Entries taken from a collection
______

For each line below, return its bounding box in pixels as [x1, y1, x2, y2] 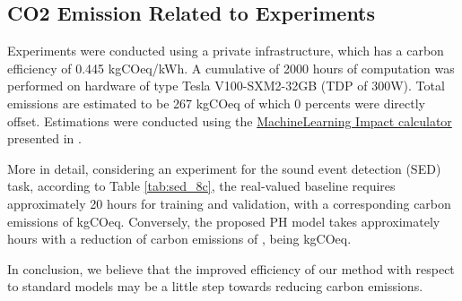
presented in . [7, 129, 82, 148]
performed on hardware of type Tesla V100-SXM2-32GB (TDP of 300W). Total [7, 76, 445, 95]
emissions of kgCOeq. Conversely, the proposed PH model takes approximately [7, 211, 440, 230]
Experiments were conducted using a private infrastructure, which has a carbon [7, 41, 444, 60]
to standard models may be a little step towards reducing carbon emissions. [7, 277, 423, 296]
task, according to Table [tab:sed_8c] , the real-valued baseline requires [7, 176, 396, 195]
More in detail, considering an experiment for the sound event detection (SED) [7, 159, 441, 177]
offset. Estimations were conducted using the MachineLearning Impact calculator [7, 111, 452, 130]
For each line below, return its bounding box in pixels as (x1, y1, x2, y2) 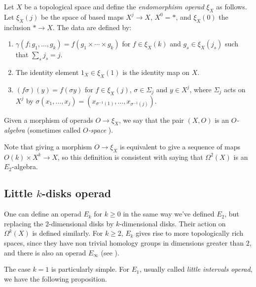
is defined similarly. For (32, 228, 103, 238)
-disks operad (41, 185, 111, 201)
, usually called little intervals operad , (139, 264, 253, 274)
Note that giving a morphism (4, 141, 92, 151)
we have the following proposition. (4, 273, 107, 284)
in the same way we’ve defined (123, 209, 215, 219)
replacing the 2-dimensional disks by (4, 218, 114, 228)
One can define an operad (4, 209, 81, 219)

______

## Work to complete:
No picture is to be printed. Output exactly the lines above from the line containing "More in detail, considering" through the line containing "we have the".

## Result below:
More in detail, considering an experiment for the sound event detection (SED) [7, 159, 441, 177]
offset. Estimations were conducted using the MachineLearning Impact calculator [7, 111, 452, 130]
For each line below, return its bounding box in pixels as (x1, y1, x2, y2) 
is defined similarly. For (32, 228, 103, 238)
-disks operad (41, 185, 111, 201)
, usually called little intervals operad , (139, 264, 253, 274)
Note that giving a morphism (4, 141, 92, 151)
we have the following proposition. (4, 273, 107, 284)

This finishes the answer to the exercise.